Trader A is in serious panic because he is $200 from blowing up his account.
Trader B still has $425 left and can afford to hold on.

Price then moves down a further 50 pips.

Trader A loses an additional $150.
Trader B loses just $37.50.

By now, Trader A has blown up his account and trader B still has $387.50 left in his account even though the market has moved down 150 points from his entry.

I'd rather be Trader B. If Trader A were wise, he would have used a stop loss. His account would still be down even if he had lost $150.

Trader B can ride this out because by now the market is ready to reverse big time.
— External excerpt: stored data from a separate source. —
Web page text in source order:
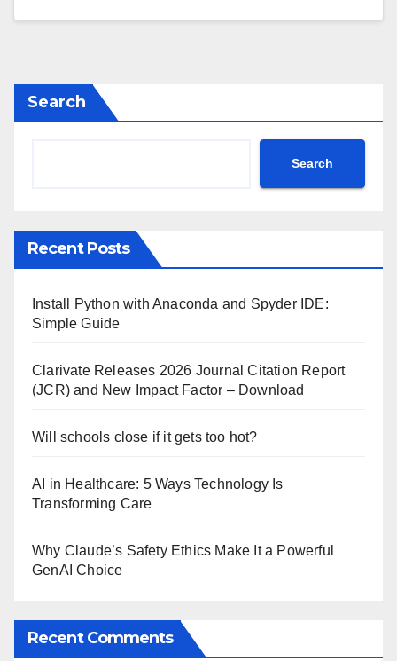
Search
Search
Recent Posts
Install Python with Anaconda and Spyder IDE:
Simple Guide
Clarivate Releases 2026 Journal Citation Report
(JCR) and New Impact Factor – Download
Will schools close if it gets too hot?
AI in Healthcare: 5 Ways Technology Is
Transforming Care
Why Claude’s Safety Ethics Make It a Powerful
GenAI Choice
Recent Comments
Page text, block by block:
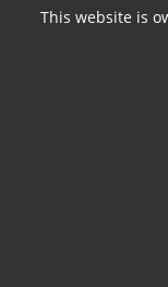
This website is
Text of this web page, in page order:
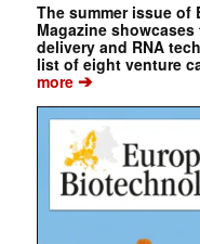
The summer issue
Magazine
delivery and RNA
list of eight venture
more➔
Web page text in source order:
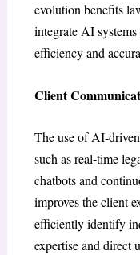
evolution benefits
integrate AI
efficiency and
Client
The use of AI-
such as real-time
chatbots and
improves the client
efficiently identify
expertise and direct
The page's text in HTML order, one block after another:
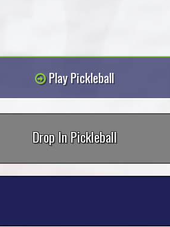
Play Pickleball
Drop In Pickleball

So watch leverage and how you use it.

When you enter a trade on metatrader4, it shows you your margin level. I never let my margin level go below 1500%.
Here is what you should look for:






In this example, you can see that there is a balance of about $600 in the account. There were two trades on of .25 each and a resultant margin level of 2537%.

Whatever the market does here, this trade will make at least $30. If you do the calculation, that's about 5% return on this trade alone. Do 10 of these and you have returned 50% on $600 within the month.
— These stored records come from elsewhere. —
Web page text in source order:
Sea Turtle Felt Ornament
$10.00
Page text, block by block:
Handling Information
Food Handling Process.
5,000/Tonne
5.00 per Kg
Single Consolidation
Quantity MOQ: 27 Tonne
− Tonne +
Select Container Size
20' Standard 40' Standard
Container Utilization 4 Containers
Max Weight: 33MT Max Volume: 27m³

You can really grow rich steadily.

Please pay attention to what your margin level says. Try to keep it at 1500% or more.
This is how I turned leverage on its head and how I am able to get away without using a stop loss.

When trades go against me for a day or two, my account is never in danger because I can ride it out and reap the benefits later when it does go my way which doesn't take long because I enter at very good prices.

best-
Olumuyiwa

Thursday, July 31, 2008

TSFT Review: A Word About Day Trading

Hello Traders,

As I mentioned in my last post, some of you wanted a day trading technique that you can use to make money consistently. The keyword here is consistency.

To gain this consistency, you have to dis-abuse yourself of commonly held notions about day trading- at least they have not held true in my experience.

My favorite is that day trading has to be fast. Get in , get out in 10 minutes flat.
Nothing can be far from the truth.

This kind of thinking eventually leads to a blown out account due to too many stop loss hits.

I am going to make my first confession here, I do not use stop losses. They are a waste and they will erode your account surely and fast.

I trade another way and i will share that with you in due time during this review.

A day trade in my opinion should take as long as you win the trade for how many pips that you are comfortable with and is realistic.

This may take between 30 minutes to 20 hrs. Are you surprised? Just because you are making a day trade does not mean that the market knows that you are day trading.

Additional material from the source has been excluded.